Some of my more liberal friends will often use the phrase “righteous anger” when referring to their emotions regarding the current political climate. They’re angry that they (or others) can’t get ahead in the world financially, so they project their anger onto the “rich”, as defined by themselves or politicians. Or they see mothers who can’t afford to take care of the child growing in their womb, and they become angry at Donald Trump for defunding Planned Parenthood. They feel the mother should have a say in whether her child lives or not. Or they see a white police officer shoot a black man, and before the full truth comes out or the trial ever begins, come to the conclusion that the officer is guilty of murder, which fuels the anger they feel toward officers (white ones in particular, though largely unreported black cop on white man shootings do occur). Their supposed righteous anger informs them that all police are evil and need to be defunded and in effect, abolished. 

Logic gets extinguished by anger. 

Anger, the Bible says, is not in and of itself a sin, but we are commanded to “be angry and sin not.” We are commanded this because it’s not only easy to be angry, but to be angry about the wrong things for the wrong reasons, and to sin in the midst of that anger. 

What murderer has ever murdered without an element of anger in his or her disposition? When are we bitter, yet not angry? When are we covetous and not angry that we don’t have something we wish for? When are we jealous and not angry that someone else has something we do not? When are we adulterous and not angry with our spouse? 

I could go on about anger and its coordinating sins. The point is, we don’t often sin without some element of anger, and we aren’t often angered without sinning. And so, it’s important to perform a reality check when we say we are experiencing righteous anger, because the odds are not in our favor. 

The Bible says the heart of man is desperately wicked. One has to wonder, then, when it comes to political issues, personal issues, etc, who’s to be the judge as to whether something is righteous or unrighteous. If our hearts are desperately wicked, and “none is righteous, no not one”, yet God’s ways are perfectly righteous as proclaimed in His Word, then mankind must look to God for wisdom in knowing whether anger is righteous, and where to aim that anger. 

When we are angry at the fact that someone or many someone’s are richer than we are, we must search the Scriptures to determine how to deal with our feelings on the matter.
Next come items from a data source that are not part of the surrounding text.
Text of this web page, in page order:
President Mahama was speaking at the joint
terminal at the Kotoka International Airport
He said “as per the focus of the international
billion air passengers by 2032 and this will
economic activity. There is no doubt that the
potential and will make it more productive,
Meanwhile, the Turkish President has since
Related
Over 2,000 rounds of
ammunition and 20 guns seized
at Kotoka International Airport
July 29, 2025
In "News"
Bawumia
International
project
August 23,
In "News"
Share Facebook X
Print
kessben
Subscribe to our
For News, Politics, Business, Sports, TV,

Is it a sin to be rich? Or is it a sin to covet the success of another, and as a result, work to pass legislation to steal from the rich in order to “feed” the less fortunate? Should we be giving away people’s hard earned money to those who haven’t found a way to be as successful? Sounds like thievery. And it sounds as if those wanting the less fortunate to be more fortunate need to find a more righteous method of accomplishing that goal. 

Is it a sin to spend our time advocating for the poor rather than simply attempting to feed the poor ourselves? Why is government always responsible for the less fortunate? I would be so bold as to say that the responsibility of feeding the poor, taking care of widows and orphans, etc is the responsibility of the Universal Church – not the government. Because people may think they want government to undertake in these issues. But by allowing government the power to do so to the degree it is currently gives the government too much control. 
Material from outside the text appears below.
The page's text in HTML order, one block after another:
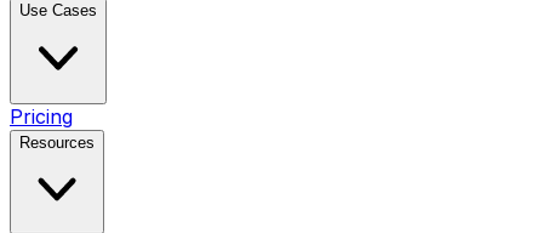
Use Cases
Pricing
Resources

History would tell us that governmental control doesn’t typically end well, because (bad news!) government doesn’t actually care about the People. Power corrupts, and if one thinks that allowing the government to steal from the country’s wealthy citizens to help the poorer citizens works, and that the money will be dispersed fairly, one is sadly mistaken. It is the People who need to be caring for the People, not the government caring for the People. This is Biblical. And this is right. So to say one has “righteous anger” toward the rich and therefore is willing to steal from the rich is not righteous anger at all. It is fleshly, which is to say, it’s sinful. This is not to say government welfare is wrong. It’s just to say that if the welfare system isn’t kept in check, it becomes a monetary monster under the (supposedly) more palatable term: Democratic Socialism. 

Then there’s abortion. A mother cannot afford or simply doesn’t want a child, yet there’s one inside of her, developing rapidly, heart beating wildly, spine and eyes and lungs developing more and more by the day. To say one has “righteous anger” and will therefore encourage that mother to kill her child is not righteous at all. It’s murderous, selfish, warped, and destructive of God’s creation. 
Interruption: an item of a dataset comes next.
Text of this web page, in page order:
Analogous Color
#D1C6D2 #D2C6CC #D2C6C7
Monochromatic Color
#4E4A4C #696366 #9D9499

Again, I could carry on, but I’ve probably angered enough readers. I believe the Bible when it says that no man or woman is righteous, and that all our righteousness is as filthy rags. I don’t like that truth, but it’s still truth. So when looking at today’s political, moral, and life issues, it’s imperative that we have wisdom, discernment, and truth from our Creator, because it cannot and does not come from within ourselves. Your truth isn’t your truth and my truth isn’t my truth. It doesn’t work like that. Absolute truth exists and it is found in Jesus Christ, who said “I am the Way, the Truth, and the Life.” The single most important thing we can do is mine for the wisdom He has graciously given and search for Him with all our hearts. 

The truth is, we don’t search Him out because we desire to determine what is right and holy ourselves. This is where America’s entire battle is being fought right now. It looks political, but it’s not. It’s spiritual. We are searching for truth, wondering what is true and righteous, which is not a bad thing. But we are looking in the mirror rather than to Christ for answers. 

And it’s not going well.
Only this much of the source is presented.